TASK DIRECTIONS — For each record below, set it down exactly but leave out any picture.

THE DATA —
**********

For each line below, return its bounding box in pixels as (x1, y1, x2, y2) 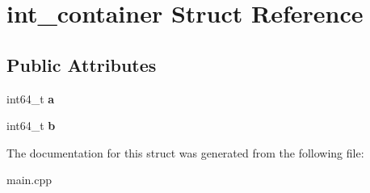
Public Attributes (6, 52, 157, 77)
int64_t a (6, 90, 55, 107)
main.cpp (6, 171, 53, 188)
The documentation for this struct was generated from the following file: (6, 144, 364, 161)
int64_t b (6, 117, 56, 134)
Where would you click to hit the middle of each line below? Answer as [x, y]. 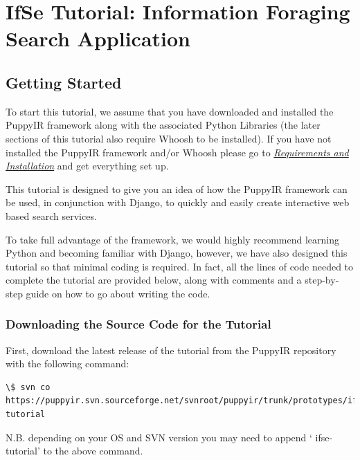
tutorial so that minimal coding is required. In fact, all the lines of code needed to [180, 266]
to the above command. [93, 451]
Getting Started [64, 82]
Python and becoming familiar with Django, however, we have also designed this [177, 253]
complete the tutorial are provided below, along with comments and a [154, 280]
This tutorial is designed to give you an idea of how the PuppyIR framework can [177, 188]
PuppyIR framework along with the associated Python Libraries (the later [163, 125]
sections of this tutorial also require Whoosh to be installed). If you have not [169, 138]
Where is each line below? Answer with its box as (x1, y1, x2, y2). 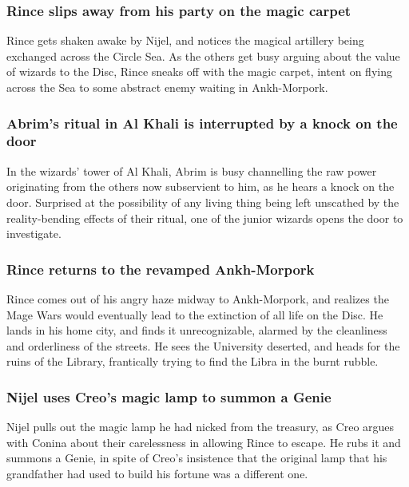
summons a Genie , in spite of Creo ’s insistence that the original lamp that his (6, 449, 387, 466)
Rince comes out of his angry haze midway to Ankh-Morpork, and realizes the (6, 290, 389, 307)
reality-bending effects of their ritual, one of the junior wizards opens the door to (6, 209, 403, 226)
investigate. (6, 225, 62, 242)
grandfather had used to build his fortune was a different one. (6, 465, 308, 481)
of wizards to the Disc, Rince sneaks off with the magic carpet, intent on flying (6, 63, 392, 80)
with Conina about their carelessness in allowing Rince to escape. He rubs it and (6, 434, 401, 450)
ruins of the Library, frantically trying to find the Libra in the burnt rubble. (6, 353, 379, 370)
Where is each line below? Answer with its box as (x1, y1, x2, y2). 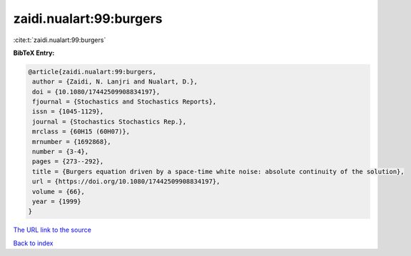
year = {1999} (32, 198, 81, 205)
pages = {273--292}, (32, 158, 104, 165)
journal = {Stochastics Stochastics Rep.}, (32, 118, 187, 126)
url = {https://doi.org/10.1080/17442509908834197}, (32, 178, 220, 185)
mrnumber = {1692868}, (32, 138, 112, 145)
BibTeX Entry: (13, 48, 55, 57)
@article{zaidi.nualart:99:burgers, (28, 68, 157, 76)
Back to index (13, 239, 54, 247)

**********

FINISHED EXERCISE —
For each line below, return its bounding box in pixels as (x1, y1, x2, y2) 
Public Attributes (6, 52, 157, 77)
int64_t a (6, 90, 55, 107)
main.cpp (6, 171, 53, 188)
The documentation for this struct was generated from the following file: (6, 144, 364, 161)
int64_t b (6, 117, 56, 134)
Where would you click to hit the middle of each line below? Answer as [x, y]. 
tutorial so that minimal coding is required. In fact, all the lines of code needed to [180, 266]
to the above command. [93, 451]
Getting Started [64, 82]
Python and becoming familiar with Django, however, we have also designed this [177, 253]
complete the tutorial are provided below, along with comments and a [154, 280]
This tutorial is designed to give you an idea of how the PuppyIR framework can [177, 188]
PuppyIR framework along with the associated Python Libraries (the later [163, 125]
sections of this tutorial also require Whoosh to be installed). If you have not [169, 138]
Where is each line below? Answer with its box as (x1, y1, x2, y2). 
summons a Genie , in spite of Creo ’s insistence that the original lamp that his (6, 449, 387, 466)
Rince comes out of his angry haze midway to Ankh-Morpork, and realizes the (6, 290, 389, 307)
reality-bending effects of their ritual, one of the junior wizards opens the door to (6, 209, 403, 226)
investigate. (6, 225, 62, 242)
grandfather had used to build his fortune was a different one. (6, 465, 308, 481)
of wizards to the Disc, Rince sneaks off with the magic carpet, intent on flying (6, 63, 392, 80)
with Conina about their carelessness in allowing Rince to escape. He rubs it and (6, 434, 401, 450)
ruins of the Library, frantically trying to find the Libra in the burnt rubble. (6, 353, 379, 370)
Where is each line below? Answer with its box as (x1, y1, x2, y2). 
year = {1999} (32, 198, 81, 205)
pages = {273--292}, (32, 158, 104, 165)
journal = {Stochastics Stochastics Rep.}, (32, 118, 187, 126)
url = {https://doi.org/10.1080/17442509908834197}, (32, 178, 220, 185)
mrnumber = {1692868}, (32, 138, 112, 145)
BibTeX Entry: (13, 48, 55, 57)
@article{zaidi.nualart:99:burgers, (28, 68, 157, 76)
Back to index (13, 239, 54, 247)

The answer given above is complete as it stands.